Holly Wainwright
«J'ai lu Harriet l'espion par Louise Fitzhugh à l'âge de huit ans. Cela a changé ma vie. Il s'agit d'une petite fille curieuse qui vit à New York – un endroit que je n'avais jamais été; J'ai grandi à Manchester, en Angleterre. Elle vivait dans un appartement avec un portier et avait une nounou. Ses parents sont allés à des événements glamour, mais ce à quoi j'ai raconté, c'est qu'elle était écrivaine et obsédée par le nez dans la vie des autres. Je l'ai lu 10 fois.

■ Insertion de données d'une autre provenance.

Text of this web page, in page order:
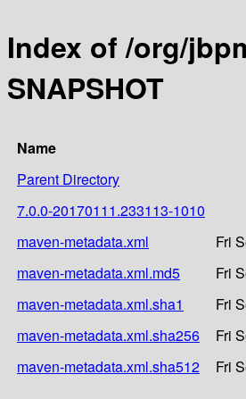
Index of /org/
SNAPSHOT
Name
Parent Directory
7.0.0-20170111.233113-1010
maven-metadata.xml
Fri
maven-metadata.xml.md5
Fri
maven-metadata.xml.sha1
Fri
maven-metadata.xml.sha256
Fri
maven-metadata.xml.sha512
Fri
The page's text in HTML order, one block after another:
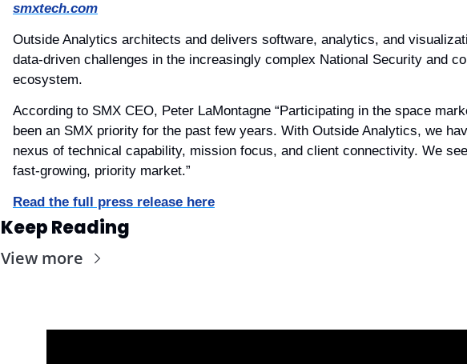
smxtech.com
Outside Analytics architects and delivers software, analytics, and
data-driven challenges in the increasingly complex National Security and
ecosystem.
According to SMX CEO, Peter LaMontagne “Participating in the space
been an SMX priority for the past few years. With Outside Analytics, we
nexus of technical capability, mission focus, and client connectivity. We
fast-growing, priority market.”
Read the full press release here
Keep Reading
View more
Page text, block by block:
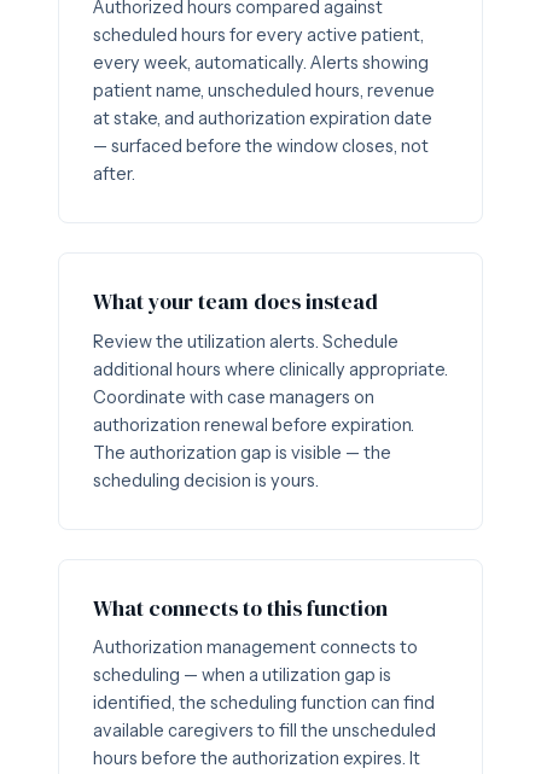
Authorized hours compared against
scheduled hours for every active patient,
every week, automatically. Alerts showing
patient name, unscheduled hours, revenue
at stake, and authorization expiration date
— surfaced before the window closes, not
after.
What your team does instead
Review the utilization alerts. Schedule
additional hours where clinically appropriate.
Coordinate with case managers on
authorization renewal before expiration.
The authorization gap is visible — the
scheduling decision is yours.
What connects to this function
Authorization management connects to
scheduling — when a utilization gap is
identified, the scheduling function can find
available caregivers to fill the unscheduled
hours before the authorization expires. It
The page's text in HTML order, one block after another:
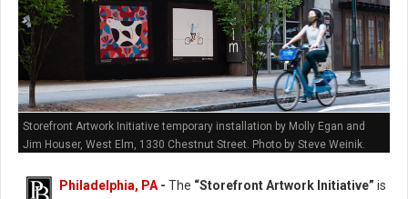
Storefront Artwork Initiative temporary installation by Molly Egan and
Jim Houser, West Elm, 1330 Chestnut Street. Photo by Steve Weinik.
Philadelphia, PA - The “Storefront Artwork Initiative” is

Harriet espionne ses voisins, écrit à leur sujet dans son cahier et observe ses amis. Ils le découvrent et sont furieux à ce sujet. Il parle de groupes d'amis; L'une des leçons qu'il m'a appris a été la différence entre ce que vous devriez dire à haute voix et ce que vous ne devriez pas.
Holly Wainwright a lu Harriet the Spy à l'âge de huit ans.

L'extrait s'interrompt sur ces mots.